Molecular and Neurochemical Evaluation of the Effects of Etizolam on GABAA Receptors under Normal an

  1. Calliope
    Arzneimittel-Forschung [serial online]. February 1999;49(2):88-95.
    PMID 10083975

    Enrico Sanna, Davide Pau, Francesca Tuveri, Federico Massa, Elisabetta Maciocco, Cinzia Acquas, Chiara Floris, Simona N. Fontana, Giovanna Maira, Giovanni Biggio

    Abstract
    The thienobenzodiazepine derivative etizolam (CAS 40054-69-1, 6-(o-chlorophenyl)-8-ethyl-1-methyl-4H-s-triazolo-(3,4-c)thienol (1,4)diazepine) is a potent anxiolytic with a pharmacological profile similar to that of classical benzodiazepines.

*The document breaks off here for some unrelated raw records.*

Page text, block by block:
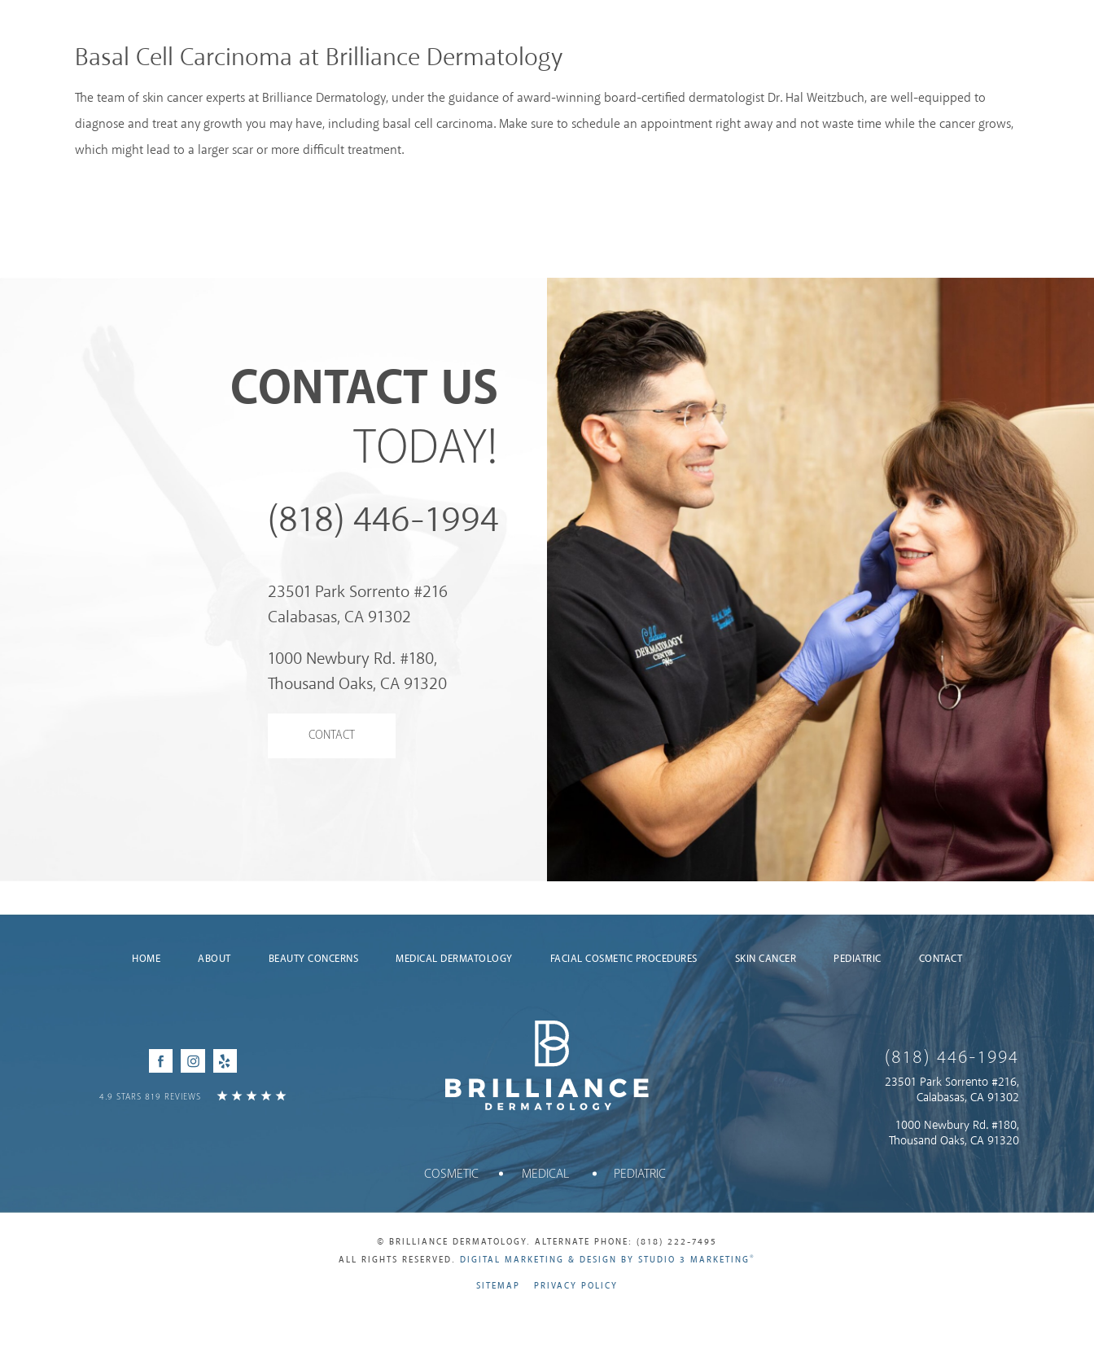
Basal Cell Carcinoma at Brilliance Dermatology
The team of skin cancer experts at Brilliance Dermatology, under the guidance of award-winning board-certified dermatologist Dr. Hal Weitzbuch, are well-equipped to
diagnose and treat any growth you may have, including basal cell carcinoma. Make sure to schedule an appointment right away and not waste time while the cancer grows,
which might lead to a larger scar or more difficult treatment.
CONTACT US
TODAY!
(818) 446-1994
23501 Park Sorrento #216
Calabasas, CA 91302
1000 Newbury Rd. #180,
Thousand Oaks, CA 91320
CONTACT
HOME ABOUT BEAUTY CONCERNS MEDICAL DERMATOLOGY FACIAL COSMETIC PROCEDURES SKIN CANCER PEDIATRIC CONTACT
FacebookInstagram
Yelp
4.9 STARS 819 REVIEWS
Brilliance Dermatology
COSMETIC MEDICAL PEDIATRIC
(818) 446-1994
23501 Park Sorrento #216,
Calabasas, CA 91302
1000 Newbury Rd. #180,
Thousand Oaks, CA 91320
© BRILLIANCE DERMATOLOGY. ALTERNATE PHONE: (818) 222-7495
ALL RIGHTS RESERVED. DIGITAL MARKETING & DESIGN BY STUDIO 3 MARKETING®
SITEMAP PRIVACY POLICY
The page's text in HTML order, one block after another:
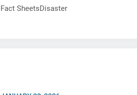
Fact SheetsDisaster
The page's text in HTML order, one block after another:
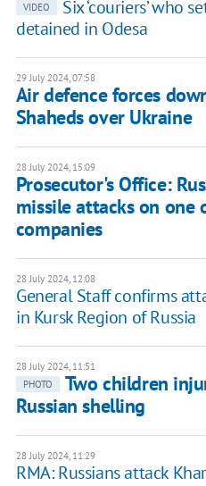
VIDEO
Six ‘couriers’ who
detained in Odesa
29 July 2024, 07:58
Air defence forces
Shaheds over Ukraine
28 July 2024, 15:09
Prosecutor's Office:
missile attacks on
companies
28 July 2024, 12:08
General Staff confirms
in Kursk Region of Russia
28 July 2024, 11:51
PHOTO
Two children
Russian shelling
28 July 2024, 11:29
RMA: Russians attack
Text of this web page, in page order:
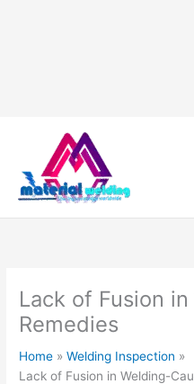
Lack of Fusion
Remedies
Home
Welding Inspection
Lack of Fusion in Welding-

In order to rationalize the therapeutic use of etizolam, its pharmacodynamics properties on GABAA receptors were investigated by a comparative study with other ligands on human recombinant GABAA as well as rat brain native receptors. Etizolam inhibited in a concentration-dependent manner [3H]flunitrazepam (CAS 1622-62-4) binding to rat cortical membranes, with an affinity of 4.5 nmol/l greater than
    that of alprazolam (CAS 28981-97-7) (7.9 nmol/l). Ethizolam enhanced GABA-induced Clcurrents in oocytes expressing human cloned GABAA receptors. With a1b2g2S subunit combination, etizolam produced a 73 % increase in GABA-induced currents with an EC50 of 92 nmol/l. At the same receptor type, alprazolam showed a higher degree of potentiation and potency (98 %, EC50 56 nmol/l). At a2b2g2S or a3b2g2S subunit constructs, the effects of etizolam were similar to those of alprazolam. Flumazenil (CAS 78755-81-4) completely blocked both etizolam and alprazolam effects on GABA-induced currents. Etizolam, administered i.p., was ineffective in changing ex vivo t-[35S]butylbicyclophosphorothionate ([35S]-TBPS) binding to rat cerebral cortex, whereas alprazolam and abecarnil (CAS 111841-85-1) significantly reduced this parameter. However, etizolam similarly to abecarnil and alprazolam, antagonized isoniazid-induced increase (61 %) in [35S]-TBPS binding to rat cortical membranes. Further, etizolam inhibited in a dose-dependent manner basal acetylcholine release from both hippocampus and prefrontal cortex, and reversed foot-shock-induced increase of basal acetylcholine release to a control level. Altogether, these results suggest that etizolam may have a reduced intrinsic activity, at least at specific subpopulations of GABAA receptors. This property, together with the pharmacokinetic indication of a short-acting drug, may characterize etizolam as a ligand endowed with less side-effects typical of full agonits such as diazepam (CAS 439-14-5) and alprazolam. Finally, given its marked efficacy under conditions of GABAergic deficit, etizolam may represent a possible drug of choice with reduced liability to produce tolerance and dependence after long-term treatment of anxiety and stress syndromes.